Materials for drug capture: An approach for removing off-target chemotherapy from the bloodstream

Abstract

The systemic, off-target toxicity of chemotherapy is a well-known problem in oncol. In an effort to overcome this challenge, many approaches have been developed to deliver chemotherapy directly and exclusively the tumor. One of these approaches is transarterial chemoembolization (TACE), a procedure in which chemotherapy is introduced via catheter directly into the artery supplying the tumor. Despite this site-specific delivery, a portion of the chemotherapy dose still enters systemic circulation and causes off-target damage.
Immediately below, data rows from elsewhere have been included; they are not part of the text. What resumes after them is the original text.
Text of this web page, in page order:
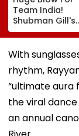
Team India!
Shubman Gill's
Injury Sparks
Concern
Sri Lanka Test
With
rhythm,
“ultimate
the viral
an annual
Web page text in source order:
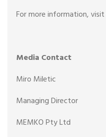
For more information, visit
Media Contact
Miro Miletic
Managing Director
MEMKO Pty Ltd
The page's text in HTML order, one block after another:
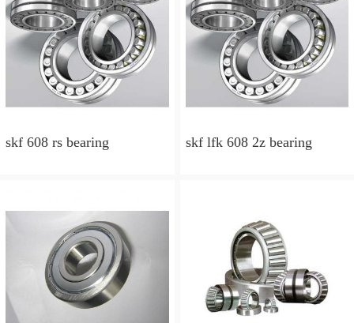
skf 608 rs bearing skf lfk 608 2z bearing

To address this issue, we are developing materials and devices that are capable of capturing this residual chemotherapy from the blood stream. The ultimate goal is to construct a device that can be deployed via catheter "downstream" from the tumor, enabling excess chemotherapy to be sequestered before entering systemic circulation. Our approach uses DNA-functionalized surfaces, which enable the capture of DNA-targeting chemotherapy drugs. In order to improve the cost and scalability of this system, we developed simple methods of covalently attaching genomic DNA to a variety of surfaces. We have further demonstrated that this approach is capable of sequestering doxorubicin, cisplatin, and epirubicin-three common chemotherapy agents-from soln. at clin. relevant concns. The efficacy of these materials was demonstrated in PBS, human serum, whole blood, and initial in vivo studies. Moreover, the kinetics of drug capture are rapid: We obsd. >95% redn. of doxorubicin concn. in human serum in <10 min. The efficacy of these materials indicates that drug capture is indeed a viable strategy for mitigating the harmful side-effects assocd. with chemotherapy.